A user with the ID grey - area doesn't agree with this optimistic interpretation.
grey - area believes that what is included in R & D is highly arbitrary. In his view, these figures are more like an accounting game, trying to cover up huge and persistent costs. He said that when OpenAI goes public and is forced to really try to make money, the outside world may see more clearly, but he personally won't invest in this company.
Netizen EmiDub also refuted the statement that "the cost of revenue is lower than the revenue, so it's positive".
He wrote:
"I don't understand why some people can still be positive after seeing these figures: Even if we completely exclude the huge R & D expenditure, OpenAI is still in a loss state in terms of inference costs, sales and marketing, and administrative management."
He gave an analogy: It's like someone sells you a car and then tells you "If you ignore the fact that it doesn't have an engine, it's still a good deal", but in fact, the car doesn't even have wheels.
Regarding the view that "R & D costs can't keep rising forever, so the AI industry is expected to be profitable in the long run", EmiDub proposed three future scenarios and ranked them according to the "degree of fantasy".
The first is that someone truly achieves AGI. By then, the financial situation of individual companies may no longer matter.
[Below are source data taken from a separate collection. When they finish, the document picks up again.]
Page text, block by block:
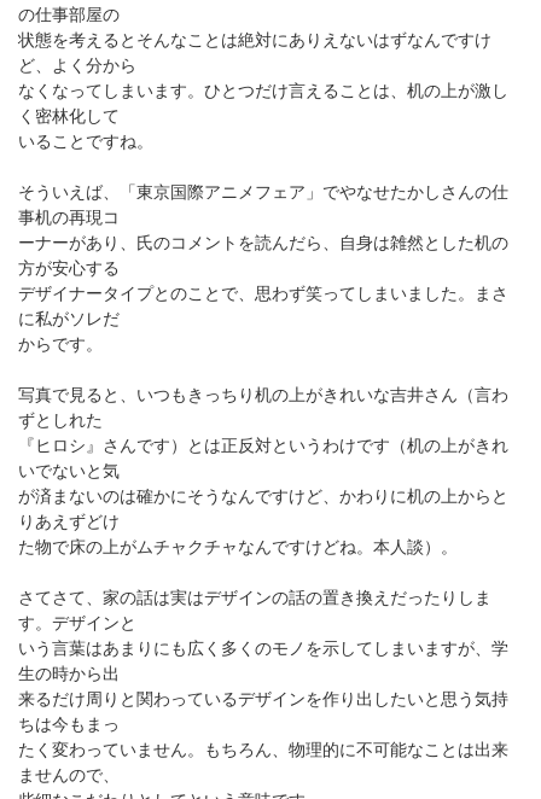
の仕事部屋の
状態を考えるとそんなことは絶対にありえないはずなんですけ
ど、よく分から
なくなってしまいます。ひとつだけ言えることは、机の上が激し
く密林化して
いることですね。
そういえば、「東京国際アニメフェア」でやなせたかしさんの仕
事机の再現コ
ーナーがあり、氏のコメントを読んだら、自身は雑然とした机の
方が安心する
デザイナータイプとのことで、思わず笑ってしまいました。まさ
に私がソレだ
からです。
写真で見ると、いつもきっちり机の上がきれいな吉井さん（言わ
ずとしれた
『ヒロシ』さんです）とは正反対というわけです（机の上がきれ
いでないと気
が済まないのは確かにそうなんですけど、かわりに机の上からと
りあえずどけ
た物で床の上がムチャクチャなんですけどね。本人談）。
さてさて、家の話は実はデザインの話の置き換えだったりしま
す。デザインと
いう言葉はあまりにも広く多くのモノを示してしまいますが、学
生の時から出
来るだけ周りと関わっているデザインを作り出したいと思う気持
ちは今もまっ
たく変わっていません。もちろん、物理的に不可能なことは出来
ませんので、
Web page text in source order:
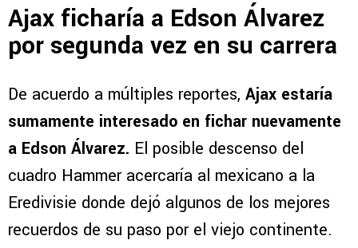
Ajax ficharía a Edson Álvarez
por segunda vez en su carrera
De acuerdo a múltiples reportes, Ajax estaría
sumamente interesado en fichar nuevamente
a Edson Álvarez. El posible descenso del
cuadro Hammer acercaría al mexicano a la
Eredivisie donde dejó algunos de los mejores
recuerdos de su paso por el viejo continente.
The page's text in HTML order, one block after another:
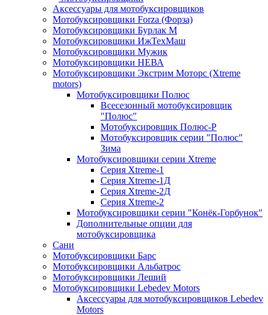
Аксессуары для мотобуксировщиков
Мотобуксировщики Forza (Форза)
Мотобуксировщики Бурлак М
Мотобуксировщики ИжТехМаш
Мотобуксировщики Мужик
Мотобуксировщики НЕВА
Мотобуксировщики Экстрим Моторс (Xtreme
motors)
Мотобуксировщики Полюс
Всесезонный мотобуксировщик
"Полюс"
Мотобуксировщик Полюс-Р
Мотобуксировщик серии "Полюс"
Зима
Мотобуксировщики серии Xtreme
Серия Xtreme-1
Серия Xtreme-1Д
Серия Xtreme-2Д
Серия Xtreme-2
Мотобуксировщики серии "Конёк-Горбунок"
Дополнительные опции для
мотобуксировщика
Сани
Мотобуксировщики Барс
Мотобуксировщики Альбатрос
Мотобуксировщики Леший
Мотобуксировщики Lebedev Motors
Аксессуары для мотобуксировщиков Lebedev
Motors
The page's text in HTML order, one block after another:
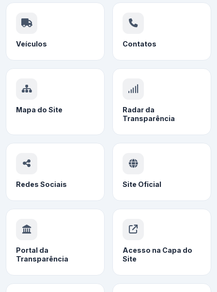
Veículos Contatos
Mapa do Site
Radar da
Transparência
Redes Sociais Site Oficial
Portal da
Transparência
Acesso na Capa do
Site
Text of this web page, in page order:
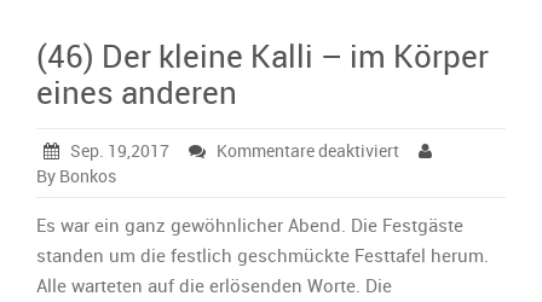
(46) Der kleine Kalli – im Körper
eines anderen
Sep. 19,2017 Kommentare deaktiviertfür
kleine
Kalli
–
By Bonkos
Es war ein ganz gewöhnlicher Abend. Die Festgäste
standen um die festlich geschmückte Festtafel herum.
Alle warteten auf die erlösenden Worte. Die
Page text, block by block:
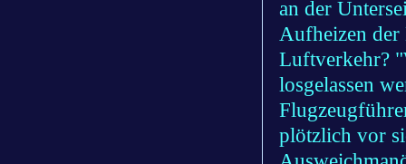
an der
Aufheizen
Luftverkehr?
losgelassen
plötzlich vor
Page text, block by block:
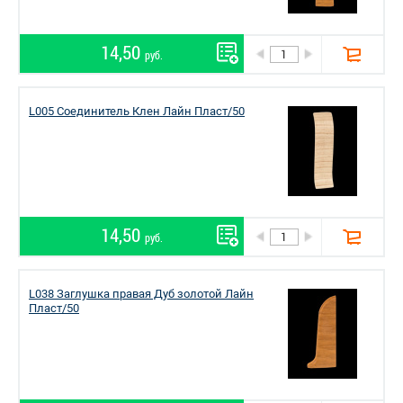
14,50 руб.
L005 Соединитель Клен Лайн Пласт/50
14,50 руб.
L038 Заглушка правая Дуб золотой Лайн
Пласт/50

The second is that R & D costs must continue to be invested because large - language models can be continuously iterated and improved. This is similar to chip development, with no clear end in sight, at least not in the short term. If a company can't stay at the forefront, customers will turn to competitors or choose open - source and locally deployed alternatives.
The third is that the capabilities of large - language models reach a plateau, with limited further improvement, and the model quality approaches the upper limit of the current technological path. In this case, the commercial space of large - scale cloud providers or cutting - edge model companies will be squeezed, because open - source models and local models will also quickly reach the same plateau.
User Certhas believes that comparing OpenAI with Uber isn't appropriate and is even the opposite. He said that Uber loses money in the ride - hailing business, while OpenAI may make money in the inference business. Uber used the R & D - type "moonshot project" of self - driving cars to explain why it wanted to enter a mature industry, but it didn't really significantly reduce costs; OpenAI's problem is that its core product is at risk of becoming a commodity because open - source models may only be six months behind.